Empowering parents with vouchers

April 6, 2019

 

 

 

The Guam Department of Education spends $11,000 per student in a regular public school and $6,100 per student enrolled in a charter pubic school — showing a difference of just over $5,000 — based on the fiscal-year budget request for 2019.

 

“The amount is real,” Francis Santos of iLearn Academy Charter School told the legislative committee on appropriations. “It is an absolutely real number. They get more money than we do. Maybe the question we should be asking ourselves is, ‘What’s the difference between a GDOE public school student and a charter school public school student?’”

 

Guam has three charters schools— iLearn Academy Charter School, Guahan Academy Charter School and Science is Fun and Awesome Learning Academy— which are all funded through GDOE budget. While charter schools are under the GDOE umbrella, they have different focuses and missions, operating outside of the federally centralized education system.

 

Santos defended the lower cost charters school spend on each student, explaining that their expenditures are based on the allocations they receive under the department’s budget. “In simple math, it’s taking the number of students and dividing it by your budget. But the way I do it is you take the appropriated amount and divide it by the number of students you’ve got,” Santos said.

 

“If you want to argue the merit of $11,000 (vs) $600,” Santos said, ” I don’t think we want to go down that road because I heard a statement from [Education] Superintendent [Jon] Fernandez that he wanted to impanel a committee to look at the per-pupil cost.”

 

Amid the testimonies on public schools, Sen.

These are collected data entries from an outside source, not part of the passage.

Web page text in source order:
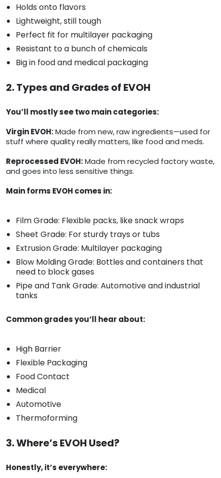
Holds onto flavors
Lightweight, still tough
Perfect fit for multilayer packaging
Resistant to a bunch of chemicals
Big in food and medical packaging
2. Types and Grades of EVOH
You’ll mostly see two main categories:
Virgin EVOH:Made from new, raw ingredients—used for
stuff where quality really matters, like food and meds.
Reprocessed EVOH:Made from recycled factory waste,
and goes into less sensitive things.
Main forms EVOH comes in:
Film Grade: Flexible packs, like snack wraps
Sheet Grade: For sturdy trays or tubs
Extrusion Grade: Multilayer packaging
Blow Molding Grade: Bottles and containers that
need to block gases
Pipe and Tank Grade: Automotive and industrial
tanks
Common grades you’ll hear about:
High Barrier
Flexible Packaging
Food Contact
Medical
Automotive
Thermoforming
3. Where’s EVOH Used?
Honestly, it’s everywhere:
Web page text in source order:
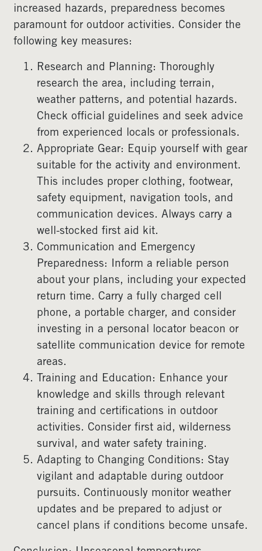
increased hazards, preparedness becomes
paramount for outdoor activities. Consider the
following key measures:
Research and Planning: Thoroughly
research the area, including terrain,
weather patterns, and potential hazards.
Check official guidelines and seek advice
from experienced locals or professionals.
Appropriate Gear: Equip yourself with gear
suitable for the activity and environment.
This includes proper clothing, footwear,
safety equipment, navigation tools, and
communication devices. Always carry a
well-stocked first aid kit.
Communication and Emergency
Preparedness: Inform a reliable person
about your plans, including your expected
return time. Carry a fully charged cell
phone, a portable charger, and consider
investing in a personal locator beacon or
satellite communication device for remote
areas.
Training and Education: Enhance your
knowledge and skills through relevant
training and certifications in outdoor
activities. Consider first aid, wilderness
survival, and water safety training.
Adapting to Changing Conditions: Stay
vigilant and adaptable during outdoor
pursuits. Continuously monitor weather
updates and be prepared to adjust or
cancel plans if conditions become unsafe.
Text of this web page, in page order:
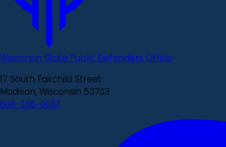
Wisconsin State Public Defenders Office
17 South Fairchild Street
Madison, Wisconsin 53703
608-266-0087

Joe San Agustin, committee chairman, addressed the elephant in the room when he underscored the significance of private schools– without them, he added, GDOE would drown in funding and logistical deficiencies.

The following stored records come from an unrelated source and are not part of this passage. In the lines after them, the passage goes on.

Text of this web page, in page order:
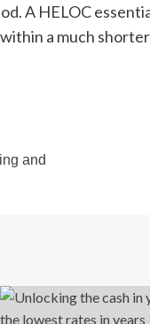
A HELOC
a much
and
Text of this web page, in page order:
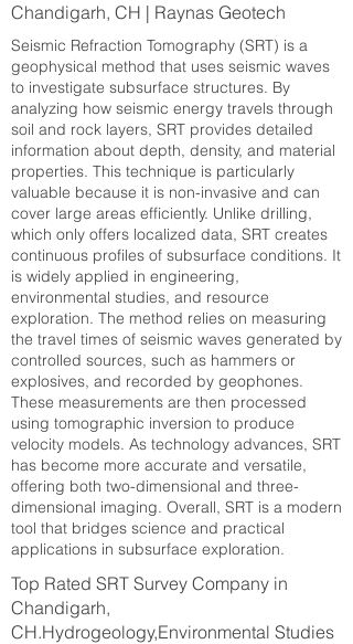
Chandigarh, CH | Raynas Geotech
Seismic Refraction Tomography (SRT) is a
geophysical method that uses seismic waves
to investigate subsurface structures. By
analyzing how seismic energy travels through
soil and rock layers, SRT provides detailed
information about depth, density, and material
properties. This technique is particularly
valuable because it is non-invasive and can
cover large areas efficiently. Unlike drilling,
which only offers localized data, SRT creates
continuous profiles of subsurface conditions. It
is widely applied in engineering,
environmental studies, and resource
exploration. The method relies on measuring
the travel times of seismic waves generated by
controlled sources, such as hammers or
explosives, and recorded by geophones.
These measurements are then processed
using tomographic inversion to produce
velocity models. As technology advances, SRT
has become more accurate and versatile,
offering both two-dimensional and three-
dimensional imaging. Overall, SRT is a modern
tool that bridges science and practical
applications in subsurface exploration.
Top Rated SRT Survey Company in
Chandigarh,
CH.Hydrogeology,Environmental Studies
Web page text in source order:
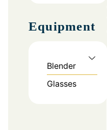
Equipment
Blender
Glasses
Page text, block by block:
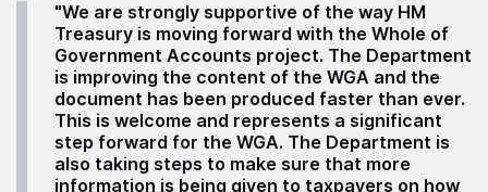
"We are strongly supportive of the way HM
Treasury is moving forward with the Whole of
Government Accounts project. The Department
is improving the content of the WGA and the
document has been produced faster than ever.
This is welcome and represents a significant
step forward for the WGA. The Department is
also taking steps to make sure that more
information is being given to taxpayers on how
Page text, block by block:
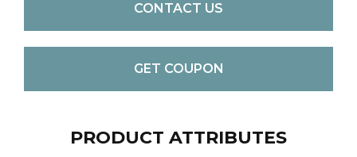
CONTACT US
GET COUPON
PRODUCT ATTRIBUTES
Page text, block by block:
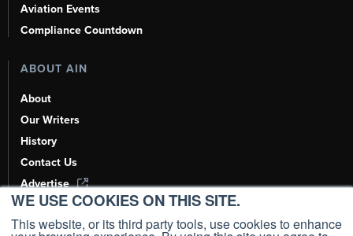
WE USE COOKIES ON THIS SITE.
This website, or its third party tools, use cookies to enhance
Aviation Events
Compliance Countdown
ABOUT AIN
About
Our Writers
History
Contact Us
Advertise
AI, Learn About Us Here
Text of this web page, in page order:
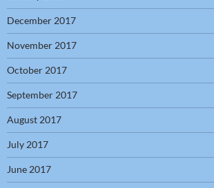
December 2017
November 2017
October 2017
September 2017
August 2017
July 2017
June 2017
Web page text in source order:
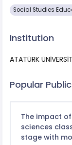
Social Studies
Institution
ATATÜRK
Popular
The impact
sciences
stage with
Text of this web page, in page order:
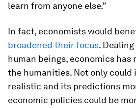
learn from anyone else.”
In fact, economists would
broadened their focus.
human beings, economics has
the humanities. Not only could
realistic and its predictions
economic policies could be
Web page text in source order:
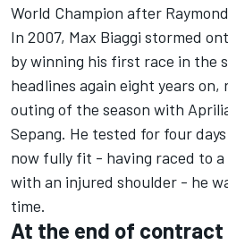
World Champion after
In 2007, Max Biaggi stormed
by winning his first race in the
headlines again eight years
outing of the season with
Sepang. He tested for four
now fully fit - having raced to
with an injured shoulder - he
time.
At the end of contract

While bureaucrats and politicians discuss school funding, the real-world impact money has on a child’s education is still unclear. If charter schools receive less money than GDOE school but are still able to produce similar or better results the public is left wondering what the real problem is. Clearly, it’s not all about the money.

“I keep reminding DOE [that] when I look at the numbers and I look at what you’re asking for and what you’ve been getting, we spend more money on students at DOE than we do at charter schools,” Agustin said. “It doesn’t matter because if it weren’t for the private schools, DOE would drown today.”

 

Fact checking on the figures posed by Santos indicates that although GDOE spends more per pupil, it is not $11,000. That figure is based on the requested budget for the current fiscal year of $324 million. The approved budget was $220 million, putting the actual average cost-per-GDOE-student closer to $7,500. Still $1,500 more than the charter schools.

 

While bureaucrats and politicians discuss school funding, the real-world impact money has on a child’s education is still unclear. If charter schools receive less money than GDOE school but are still able to produce similar or better results the public is left wondering what the real problem is. Clearly, it’s not all about the money.

 

During my campaign for senator during the 2018 election I met a number of parents who asked about school vouchers, a system which puts the money in the parents’ hands, allowing them to decide which school to enroll their child/children, whether  public or private.

 

School choice would work something like this: Households with school-age children would register with the Department of Administration. Every school year families will receive a voucher (for each child) to be used only at an educational institution, public or private. The parents would be given a deadline to enroll their children to allow DOA time to allot and disseminate funds based on the enrollment.

 

Parents who choose to enroll their children in institutions with tuition costs greater than the value of the voucher will be required to pay the difference. For families with kids enrolled in private school who are not participating in the voucher program would get a tax abatement – justification for the abatement is based on their negative impact on government spending despite paying into taxes meant for education.

 

Through school choice, two major impacts would manifest out of necessity: competition and accountability. Arguments can be weighed on the pros and cons of having competitive schools but if policy remains focused on the core of the purpose of public education – to teach the youth – the scales would tip toward the emphasis of the results.

 

Are students learning in a safe and productive environment? What are kids learning? And will it help them develop into self-sufficient and self-reliant adults?